Energia, clima e risorse: una visione alternativa per il futuro del pianeta

Esistono già studi scientifici che mirano a catturare l’anidride carbonica presente nell’atmosfera e a trasformarla in energia. Un’idea che richiama, in forma tecnologica, la funzione clorofilliana delle piante: assorbire CO₂ e restituire energia utile all’uomo. Un processo inverso, che potremmo definire “ATERG”, capace di ribaltare il paradigma attuale della lotta alle emissioni, non limitandosi a ridurle, ma trasformandole in risorsa.

Siamo, in fin dei conti, alle porte di uno sconvolgimento globale delle risorse naturali. Lo sfruttamento incontrollato di territori da parte di multinazionali o di potenze straniere, senza una crescita equilibrata delle popolazioni locali, porterà inevitabilmente a tensioni e rivolte sociali. L’energia è il vero nodo del futuro: chi la controlla, controlla lo sviluppo, l’acqua, il cibo e persino la stabilità dei popoli.

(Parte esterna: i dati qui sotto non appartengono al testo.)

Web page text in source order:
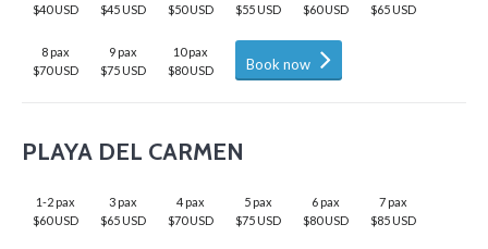
$40 USD
$45 USD
$50 USD
$55 USD
$60 USD
$65 USD
8 pax
$70 USD
9 pax
$75 USD
10 pax
$80 USD
Book now
PLAYA DEL CARMEN
1-2 pax
$60 USD
3 pax
$65 USD
4 pax
$70 USD
5 pax
$75 USD
6 pax
$80 USD
7 pax
$85 USD
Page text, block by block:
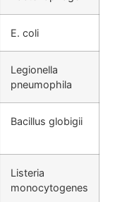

La vera rivoluzione mondiale sarà la fusione, accompagnata da un uso intelligente delle risorse primarie che già possediamo: l’acqua e le rocce. Da questi elementi apparentemente poveri potrebbero nascere giacimenti energetici oggi ancora inimmaginabili. La desalinizzazione dell’acqua marina potrebbe rendere fertili i deserti, mentre un controllo più avanzato dei processi climatici permetterebbe di mitigare gli estremi che affliggono il pianeta.

Tutto questo, però, sarà possibile solo attraverso un intento comune globale. Ed è proprio qui che il progetto si arena. Le superpotenze e alcuni Paesi continuano a opporsi a una visione condivisa per ragioni ideologiche, religiose ed economiche. Il futuro dell’energia non è solo una questione tecnologica, ma soprattutto politica e culturale.

Io forse non ci sarò per vederlo, ma il principio è chiaro: un chilogrammo di litio estratto dalla roccia e un solo litro d’acqua potrebbero, un giorno, fornire energia sufficiente a una famiglia intera per un anno. Una prospettiva che cambia tutto, e alla quale, sorprendentemente, molti preferiscono ancora non pensare.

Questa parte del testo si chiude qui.